# Yo Zuri Bonita ?



## Letts GO (Aug 15, 2012)

Anyone using the Yo Zuri Bonita's? Trolled one for the first time a couple weeks back with no luck


----------



## Gamefish27 (Nov 13, 2009)

Like $22 at half hitch tackle


----------



## wackydaddy (Jul 24, 2009)

Was $30 a few days ago at half hitch, I trolled one briefly on Wednesday with no luck, had a hit on a stretch before the yo-zuri. But after just talking to my buddy who trolls them, you should fast troll the Yo-Zuri, kinda hard to do that with a stretch. I was probably going too slow for it to be effective. Next time I'll pick up the speed.


----------



## Aquahollic (Sep 24, 2009)

I pull one almost every time out


----------



## billin (Oct 14, 2007)

*bonita*

yes igeneral will run one short in my spread off the corner when i am pulling plastics for Wahoo. they work very will had the best luck on purple and black.


----------



## sailor (Oct 29, 2007)

I always have one and it's usually in my spread if wahoo are around.


----------



## Letts GO (Aug 15, 2012)

Thanks for the responses , Was going to try it again this weekend but chased keeper jacks all day. Alot of 29inchers out there for sure.


----------



## D35 (Jun 29, 2011)

wackydaddy said:


> Was $30 a few days ago at half hitch, I trolled one briefly on Wednesday with no luck, had a hit on a stretch before the yo-zuri. But after just talking to my buddy who trolls them, you should fast troll the Yo-Zuri, kinda hard to do that with a stretch. I was probably going too slow for it to be effective. Next time I'll pick up the speed.

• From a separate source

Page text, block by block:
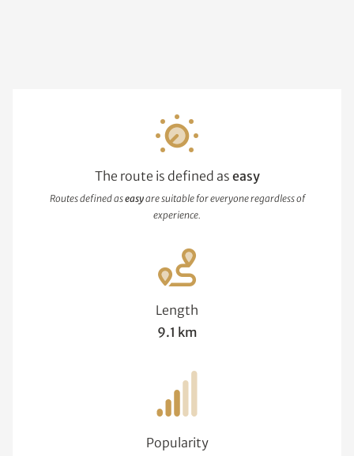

What speed are you trolling the Yo-Zuri?


----------



## bigrick (Sep 29, 2010)

Don't put them out too far, keep them short. I like to run them in my wake. Don't want to go to fast either without a trolling lead or planner or they will just skip. 5-7mph


----------



## Letts GO (Aug 15, 2012)

Letts GO said:


> Thanks for the responses , Was going to try it again this weekend but chased keeper jacks all day. Alot of 29inchers out there for sure.[/QUOTE
> ]Apx 6 to 8 knots, tried trolling about 15knts on way back in the other day, Lure held water fine just didn't catch anything


----------



## D35 (Jun 29, 2011)

bigrick said:


> Don't put them out too far, keep them short. I like to run them in my wake. Don't want to go to fast either without a trolling lead or planner or they will just skip. 5-7mph


I've been pulling them between 7-9 mph w/o lead. I haven't had any luck with them, but I will keep trying.


----------



## tidefanjam (Oct 2, 2007)

pull it in your prop wash if you can,bout 6 knots.a flatline clip helps keep it down.or just a thick rubber band will work.


----------